New Study Supports the Higher Protection Offered by Vaccines

Study participants were over five times more likely to have COVID-19 if they were unvaccinated and had a prior infection

Today, the Centers for Disease Control and Prevention (CDC) published new research reinforcing that vaccination is the best protection against COVID-19. In a new MMWR examining more than 7,000 people across nine states who were hospitalized with COVID-like illness, CDC found that those who were unvaccinated and had a recent infection were five times more likely to have COVID-19 than those who were recently fully vaccinated and did not have a prior infection.

The data demonstrate that vaccination can provide a higher, more robust, and more consistent level of immunity to protect people from hospitalization for COVID-19 than infection alone for at least six months.
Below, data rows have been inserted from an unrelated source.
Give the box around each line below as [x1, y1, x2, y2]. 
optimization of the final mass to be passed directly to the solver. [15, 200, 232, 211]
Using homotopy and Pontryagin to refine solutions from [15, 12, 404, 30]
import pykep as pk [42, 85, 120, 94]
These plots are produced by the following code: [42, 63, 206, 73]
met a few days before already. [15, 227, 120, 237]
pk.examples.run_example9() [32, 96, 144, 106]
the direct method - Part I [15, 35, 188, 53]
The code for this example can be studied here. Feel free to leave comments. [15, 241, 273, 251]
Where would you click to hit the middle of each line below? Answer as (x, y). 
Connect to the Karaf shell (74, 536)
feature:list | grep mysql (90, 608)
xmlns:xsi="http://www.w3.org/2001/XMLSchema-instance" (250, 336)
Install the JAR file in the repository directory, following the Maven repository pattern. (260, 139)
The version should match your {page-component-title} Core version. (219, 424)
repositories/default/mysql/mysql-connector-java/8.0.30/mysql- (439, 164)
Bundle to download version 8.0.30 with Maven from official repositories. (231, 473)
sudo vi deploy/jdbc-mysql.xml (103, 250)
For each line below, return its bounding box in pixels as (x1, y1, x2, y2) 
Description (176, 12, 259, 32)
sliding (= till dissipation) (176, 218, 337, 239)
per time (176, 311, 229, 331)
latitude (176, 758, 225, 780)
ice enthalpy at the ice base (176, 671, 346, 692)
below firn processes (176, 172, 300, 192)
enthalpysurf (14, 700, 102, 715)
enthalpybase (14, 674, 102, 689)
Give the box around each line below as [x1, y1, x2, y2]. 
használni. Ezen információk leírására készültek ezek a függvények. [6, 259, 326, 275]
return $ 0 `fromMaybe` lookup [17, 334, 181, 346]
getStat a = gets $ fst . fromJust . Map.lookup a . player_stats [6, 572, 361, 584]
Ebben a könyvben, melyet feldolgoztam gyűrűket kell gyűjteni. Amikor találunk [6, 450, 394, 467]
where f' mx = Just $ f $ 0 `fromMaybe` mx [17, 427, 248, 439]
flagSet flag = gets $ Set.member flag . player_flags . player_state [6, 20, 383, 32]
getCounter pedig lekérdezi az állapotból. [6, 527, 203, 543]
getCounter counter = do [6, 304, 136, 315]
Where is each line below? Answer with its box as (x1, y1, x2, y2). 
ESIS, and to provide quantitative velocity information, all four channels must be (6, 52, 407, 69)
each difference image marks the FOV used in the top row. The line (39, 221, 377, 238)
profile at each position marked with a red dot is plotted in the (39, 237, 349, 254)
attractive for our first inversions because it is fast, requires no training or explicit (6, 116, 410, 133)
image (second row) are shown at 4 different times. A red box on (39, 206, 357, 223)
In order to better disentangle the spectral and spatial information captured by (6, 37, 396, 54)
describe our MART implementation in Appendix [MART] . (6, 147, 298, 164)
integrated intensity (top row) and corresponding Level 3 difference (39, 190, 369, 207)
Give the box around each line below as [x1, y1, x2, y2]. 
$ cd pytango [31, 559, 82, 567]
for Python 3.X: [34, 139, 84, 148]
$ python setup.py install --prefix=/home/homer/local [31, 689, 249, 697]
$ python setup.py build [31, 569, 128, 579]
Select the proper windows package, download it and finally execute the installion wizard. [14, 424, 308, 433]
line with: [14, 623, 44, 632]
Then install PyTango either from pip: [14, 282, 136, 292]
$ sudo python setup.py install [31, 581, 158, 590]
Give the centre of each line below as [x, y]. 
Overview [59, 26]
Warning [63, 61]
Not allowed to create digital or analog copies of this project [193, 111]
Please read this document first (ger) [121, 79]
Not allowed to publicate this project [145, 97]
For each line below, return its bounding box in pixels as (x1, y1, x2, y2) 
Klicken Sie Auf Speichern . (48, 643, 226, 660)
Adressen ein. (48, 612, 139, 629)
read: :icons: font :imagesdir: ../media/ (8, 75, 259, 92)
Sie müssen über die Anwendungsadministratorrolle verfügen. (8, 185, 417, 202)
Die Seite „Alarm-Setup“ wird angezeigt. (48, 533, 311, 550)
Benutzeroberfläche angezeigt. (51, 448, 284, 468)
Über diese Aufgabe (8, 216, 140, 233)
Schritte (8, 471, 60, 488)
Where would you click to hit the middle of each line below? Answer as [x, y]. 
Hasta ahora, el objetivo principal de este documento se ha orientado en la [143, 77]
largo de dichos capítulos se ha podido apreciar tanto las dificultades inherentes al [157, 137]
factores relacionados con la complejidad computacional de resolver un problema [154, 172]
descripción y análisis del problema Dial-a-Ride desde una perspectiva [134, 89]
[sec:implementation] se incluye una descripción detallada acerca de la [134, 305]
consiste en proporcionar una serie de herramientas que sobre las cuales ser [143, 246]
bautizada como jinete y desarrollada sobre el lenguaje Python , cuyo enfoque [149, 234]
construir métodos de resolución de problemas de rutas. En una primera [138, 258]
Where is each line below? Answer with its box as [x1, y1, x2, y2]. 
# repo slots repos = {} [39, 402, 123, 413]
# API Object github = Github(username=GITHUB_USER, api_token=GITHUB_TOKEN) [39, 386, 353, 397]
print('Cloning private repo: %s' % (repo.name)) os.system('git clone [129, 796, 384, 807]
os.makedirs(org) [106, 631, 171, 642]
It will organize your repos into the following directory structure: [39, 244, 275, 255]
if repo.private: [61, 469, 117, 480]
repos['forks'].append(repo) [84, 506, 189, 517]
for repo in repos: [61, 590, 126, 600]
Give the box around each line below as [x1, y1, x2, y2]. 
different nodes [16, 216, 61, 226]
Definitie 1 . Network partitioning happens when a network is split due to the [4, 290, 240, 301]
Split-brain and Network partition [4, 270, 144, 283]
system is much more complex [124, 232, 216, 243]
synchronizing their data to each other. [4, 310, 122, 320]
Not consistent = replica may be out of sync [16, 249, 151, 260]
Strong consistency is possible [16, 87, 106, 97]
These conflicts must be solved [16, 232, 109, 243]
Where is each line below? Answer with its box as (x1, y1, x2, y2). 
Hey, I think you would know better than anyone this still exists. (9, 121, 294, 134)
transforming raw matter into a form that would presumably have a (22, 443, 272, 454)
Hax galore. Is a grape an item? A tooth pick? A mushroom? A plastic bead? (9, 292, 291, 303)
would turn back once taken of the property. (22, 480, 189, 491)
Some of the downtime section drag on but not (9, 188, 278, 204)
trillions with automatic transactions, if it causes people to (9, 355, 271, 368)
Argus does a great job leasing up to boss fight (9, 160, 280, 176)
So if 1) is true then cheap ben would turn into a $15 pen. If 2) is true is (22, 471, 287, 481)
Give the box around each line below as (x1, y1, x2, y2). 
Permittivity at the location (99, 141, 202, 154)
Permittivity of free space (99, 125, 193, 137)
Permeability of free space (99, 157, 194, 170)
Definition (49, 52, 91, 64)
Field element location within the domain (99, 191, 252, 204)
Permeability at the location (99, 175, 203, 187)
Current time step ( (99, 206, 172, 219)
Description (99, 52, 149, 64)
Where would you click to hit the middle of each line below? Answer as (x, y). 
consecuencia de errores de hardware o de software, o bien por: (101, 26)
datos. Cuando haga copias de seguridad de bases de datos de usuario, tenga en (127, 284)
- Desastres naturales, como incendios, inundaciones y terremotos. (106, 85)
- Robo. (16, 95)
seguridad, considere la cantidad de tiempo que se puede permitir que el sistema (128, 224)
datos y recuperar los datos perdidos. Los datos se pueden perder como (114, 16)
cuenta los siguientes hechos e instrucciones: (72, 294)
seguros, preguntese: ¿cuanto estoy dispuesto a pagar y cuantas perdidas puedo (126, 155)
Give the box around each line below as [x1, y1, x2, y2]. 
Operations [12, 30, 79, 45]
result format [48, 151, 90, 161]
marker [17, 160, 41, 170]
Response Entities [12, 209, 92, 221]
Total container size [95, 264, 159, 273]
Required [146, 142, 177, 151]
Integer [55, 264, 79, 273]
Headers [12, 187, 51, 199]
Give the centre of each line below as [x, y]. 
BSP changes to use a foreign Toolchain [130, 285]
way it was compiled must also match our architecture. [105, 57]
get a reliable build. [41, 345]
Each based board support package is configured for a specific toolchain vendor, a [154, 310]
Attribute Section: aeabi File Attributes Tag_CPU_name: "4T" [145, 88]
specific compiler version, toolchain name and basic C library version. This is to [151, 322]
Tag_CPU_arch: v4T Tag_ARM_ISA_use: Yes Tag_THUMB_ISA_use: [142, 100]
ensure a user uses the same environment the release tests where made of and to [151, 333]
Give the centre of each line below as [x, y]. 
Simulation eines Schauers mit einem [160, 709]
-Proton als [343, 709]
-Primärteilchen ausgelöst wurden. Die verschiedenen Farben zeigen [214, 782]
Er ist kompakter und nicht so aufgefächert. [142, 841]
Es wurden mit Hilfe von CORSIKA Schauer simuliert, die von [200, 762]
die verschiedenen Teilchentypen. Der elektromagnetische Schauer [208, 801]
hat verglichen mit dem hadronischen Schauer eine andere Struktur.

“We now have additional evidence that reaffirms the importance of COVID-19 vaccines, even if you have had prior infection. This study adds more to the body of knowledge demonstrating the protection of vaccines against severe disease from COVID-19. The best way to stop COVID-19, including the emergence of variants, is with widespread COVID-19 vaccination and with disease prevention actions such as mask wearing, washing hands often, physical distancing, and staying home when sick,” said CDC Director Dr. Rochelle P. Walensky.

The study looked at data from the VISION Network that showed among adults hospitalized with symptoms similar to COVID-19, unvaccinated people with prior infection within three–six months were 5.49 times more likely to have laboratory-confirmed COVID-19 than those who were fully vaccinated within three–six months with mRNA (Pfizer or Moderna) COVID-19 vaccines. The study was conducted across 187 hospitals.

COVID-19 vaccines are safe and effective. They prevent severe illness, hospitalization, and death. CDC continues to recommend everyone 12 and older get vaccinated against COVID-19.